One of the greatest military leaders in history, Napoleon Bonaparte, was also an amateur mathematician and is credited for the following result.

If equilateral triangles are constructed on the sides of any triangle then the centres joining the constructed triangles will always form an equilateral triangle.

Prove "Napoleon's Theorem".


Solution

We shall begin by drawing circumcircles of each constructed equilateral triangle with centres $X$, $Y$, and $Z$ respectively.

First we shall show that all three circles pass through the common point, $D$. Consider circle $Z$.

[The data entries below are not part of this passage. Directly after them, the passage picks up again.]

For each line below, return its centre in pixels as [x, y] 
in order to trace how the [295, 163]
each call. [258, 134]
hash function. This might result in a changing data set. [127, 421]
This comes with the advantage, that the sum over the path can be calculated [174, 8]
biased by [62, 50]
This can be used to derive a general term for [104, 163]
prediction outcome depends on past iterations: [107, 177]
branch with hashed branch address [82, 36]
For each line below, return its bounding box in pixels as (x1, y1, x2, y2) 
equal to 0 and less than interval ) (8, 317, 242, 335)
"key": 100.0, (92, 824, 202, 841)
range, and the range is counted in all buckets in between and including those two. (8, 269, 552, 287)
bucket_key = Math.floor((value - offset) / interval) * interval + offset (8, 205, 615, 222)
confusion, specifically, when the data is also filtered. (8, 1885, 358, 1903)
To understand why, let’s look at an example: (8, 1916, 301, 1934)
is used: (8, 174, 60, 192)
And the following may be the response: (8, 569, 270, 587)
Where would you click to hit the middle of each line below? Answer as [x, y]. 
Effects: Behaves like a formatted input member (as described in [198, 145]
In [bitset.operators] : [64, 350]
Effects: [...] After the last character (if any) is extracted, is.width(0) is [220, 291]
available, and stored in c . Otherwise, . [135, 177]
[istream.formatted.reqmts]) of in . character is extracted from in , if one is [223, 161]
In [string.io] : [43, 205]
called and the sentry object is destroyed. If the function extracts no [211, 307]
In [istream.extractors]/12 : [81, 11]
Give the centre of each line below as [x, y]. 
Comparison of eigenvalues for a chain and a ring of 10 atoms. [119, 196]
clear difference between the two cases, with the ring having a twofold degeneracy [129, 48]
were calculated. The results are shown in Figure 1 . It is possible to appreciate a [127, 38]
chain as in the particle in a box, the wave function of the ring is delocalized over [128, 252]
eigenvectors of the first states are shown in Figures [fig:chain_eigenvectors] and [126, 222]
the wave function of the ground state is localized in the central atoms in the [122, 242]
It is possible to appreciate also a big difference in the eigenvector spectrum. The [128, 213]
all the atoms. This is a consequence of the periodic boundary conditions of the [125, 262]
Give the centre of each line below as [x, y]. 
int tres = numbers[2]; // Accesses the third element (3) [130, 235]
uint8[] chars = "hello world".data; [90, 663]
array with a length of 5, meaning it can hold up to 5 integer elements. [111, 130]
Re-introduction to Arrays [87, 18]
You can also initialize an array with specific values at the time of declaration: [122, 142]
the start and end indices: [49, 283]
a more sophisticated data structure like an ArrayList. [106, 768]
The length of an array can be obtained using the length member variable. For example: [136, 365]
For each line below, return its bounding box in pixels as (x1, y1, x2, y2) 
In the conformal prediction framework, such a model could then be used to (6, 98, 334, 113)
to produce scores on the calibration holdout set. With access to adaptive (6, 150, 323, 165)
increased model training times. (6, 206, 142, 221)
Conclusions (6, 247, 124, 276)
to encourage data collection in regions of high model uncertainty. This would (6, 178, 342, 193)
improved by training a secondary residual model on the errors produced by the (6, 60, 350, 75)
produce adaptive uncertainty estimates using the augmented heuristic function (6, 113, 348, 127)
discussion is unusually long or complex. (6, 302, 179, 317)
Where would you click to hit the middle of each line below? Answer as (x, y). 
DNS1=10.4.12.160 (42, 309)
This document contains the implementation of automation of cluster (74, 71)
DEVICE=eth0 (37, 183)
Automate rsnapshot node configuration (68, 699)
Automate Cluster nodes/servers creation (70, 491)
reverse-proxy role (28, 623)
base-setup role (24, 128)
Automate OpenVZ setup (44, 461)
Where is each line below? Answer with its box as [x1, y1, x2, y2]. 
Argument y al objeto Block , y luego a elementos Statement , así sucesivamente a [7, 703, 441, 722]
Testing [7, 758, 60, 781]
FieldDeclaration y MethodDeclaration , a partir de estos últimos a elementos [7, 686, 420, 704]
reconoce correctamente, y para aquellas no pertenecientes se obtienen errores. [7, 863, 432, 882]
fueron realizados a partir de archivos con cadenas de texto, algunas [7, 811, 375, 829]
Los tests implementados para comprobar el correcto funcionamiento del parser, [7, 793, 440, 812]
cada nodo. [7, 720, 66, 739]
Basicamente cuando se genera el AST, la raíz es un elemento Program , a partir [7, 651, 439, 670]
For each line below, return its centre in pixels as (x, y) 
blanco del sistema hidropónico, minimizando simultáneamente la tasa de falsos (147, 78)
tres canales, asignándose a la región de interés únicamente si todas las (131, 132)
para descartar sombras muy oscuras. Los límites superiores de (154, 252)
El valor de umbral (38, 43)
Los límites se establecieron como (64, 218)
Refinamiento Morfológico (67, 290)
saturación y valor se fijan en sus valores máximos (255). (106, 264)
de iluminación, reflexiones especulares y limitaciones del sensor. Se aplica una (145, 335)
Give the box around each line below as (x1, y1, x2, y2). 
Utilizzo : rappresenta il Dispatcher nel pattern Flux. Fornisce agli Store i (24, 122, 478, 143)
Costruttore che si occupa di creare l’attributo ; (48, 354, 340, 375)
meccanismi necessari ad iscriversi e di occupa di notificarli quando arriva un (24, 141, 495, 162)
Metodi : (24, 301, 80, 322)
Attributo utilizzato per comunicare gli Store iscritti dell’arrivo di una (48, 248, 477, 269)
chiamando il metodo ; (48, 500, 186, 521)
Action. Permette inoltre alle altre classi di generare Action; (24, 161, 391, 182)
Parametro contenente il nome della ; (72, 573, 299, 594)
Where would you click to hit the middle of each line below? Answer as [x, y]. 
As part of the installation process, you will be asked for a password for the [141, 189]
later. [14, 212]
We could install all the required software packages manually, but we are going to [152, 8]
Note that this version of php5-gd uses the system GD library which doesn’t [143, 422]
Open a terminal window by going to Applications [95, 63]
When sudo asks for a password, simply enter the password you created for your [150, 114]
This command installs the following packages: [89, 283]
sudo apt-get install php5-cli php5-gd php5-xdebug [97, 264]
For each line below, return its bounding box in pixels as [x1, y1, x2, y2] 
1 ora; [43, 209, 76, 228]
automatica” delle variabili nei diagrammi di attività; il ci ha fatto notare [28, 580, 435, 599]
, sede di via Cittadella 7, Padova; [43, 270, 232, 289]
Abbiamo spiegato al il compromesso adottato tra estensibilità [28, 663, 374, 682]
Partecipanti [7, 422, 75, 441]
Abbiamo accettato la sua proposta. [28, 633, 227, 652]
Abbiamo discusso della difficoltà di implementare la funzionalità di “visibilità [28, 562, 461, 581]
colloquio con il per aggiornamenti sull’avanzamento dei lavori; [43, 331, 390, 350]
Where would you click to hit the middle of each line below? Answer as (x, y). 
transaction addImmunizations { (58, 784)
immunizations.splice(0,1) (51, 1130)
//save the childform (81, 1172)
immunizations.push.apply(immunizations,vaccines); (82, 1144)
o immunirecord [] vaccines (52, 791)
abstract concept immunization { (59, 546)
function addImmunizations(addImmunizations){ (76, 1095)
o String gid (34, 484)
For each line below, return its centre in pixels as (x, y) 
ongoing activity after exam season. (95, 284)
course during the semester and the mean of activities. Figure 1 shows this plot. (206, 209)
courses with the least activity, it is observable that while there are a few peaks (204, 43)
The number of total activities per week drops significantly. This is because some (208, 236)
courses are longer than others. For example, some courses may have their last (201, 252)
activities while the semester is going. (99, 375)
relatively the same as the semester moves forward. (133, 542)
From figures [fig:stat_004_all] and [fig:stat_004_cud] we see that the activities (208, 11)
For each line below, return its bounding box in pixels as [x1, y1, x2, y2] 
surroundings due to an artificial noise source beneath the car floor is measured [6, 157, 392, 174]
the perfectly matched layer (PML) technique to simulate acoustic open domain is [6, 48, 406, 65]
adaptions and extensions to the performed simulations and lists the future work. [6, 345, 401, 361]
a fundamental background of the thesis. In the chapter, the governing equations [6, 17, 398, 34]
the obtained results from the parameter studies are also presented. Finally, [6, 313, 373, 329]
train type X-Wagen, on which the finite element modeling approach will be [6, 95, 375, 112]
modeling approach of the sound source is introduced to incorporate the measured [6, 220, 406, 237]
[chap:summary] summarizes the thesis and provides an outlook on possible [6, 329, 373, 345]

Because quadrilateral $ADCE$ is cyclic, $\angle AEC + \angle ADC = 180$ degrees, and as $\angle AEC = 60$ degrees by construction, it follows that $\angle ADC = 120$ degrees.

Similarly we can show that each of the angles $ADB$ and $BDC$ are 120 degrees.

Therefore $\angle ADC + \angle ADB + \angle BDC = 360$ degrees, and we demonstrate that the three circles are concurrent at $D$.

Now as $AD$ is a common chord to circles $X$ and $Z$ the segment joining their centres, $XZ$, is a perpendicular bisector of $AD$ (see Common Chord).

Therefore $\angle DFZ = 90$ degrees; and in the same way $\angle DGZ = 90$ degrees.

Hence in quadrilateral $FDGZ$, we can see that $\angle FZG = 60$ degrees.

In the same way we can show that $\angle ZXY = \angle XYZ = 60$ degrees and we prove that the constructed triangle is indeed equilateral.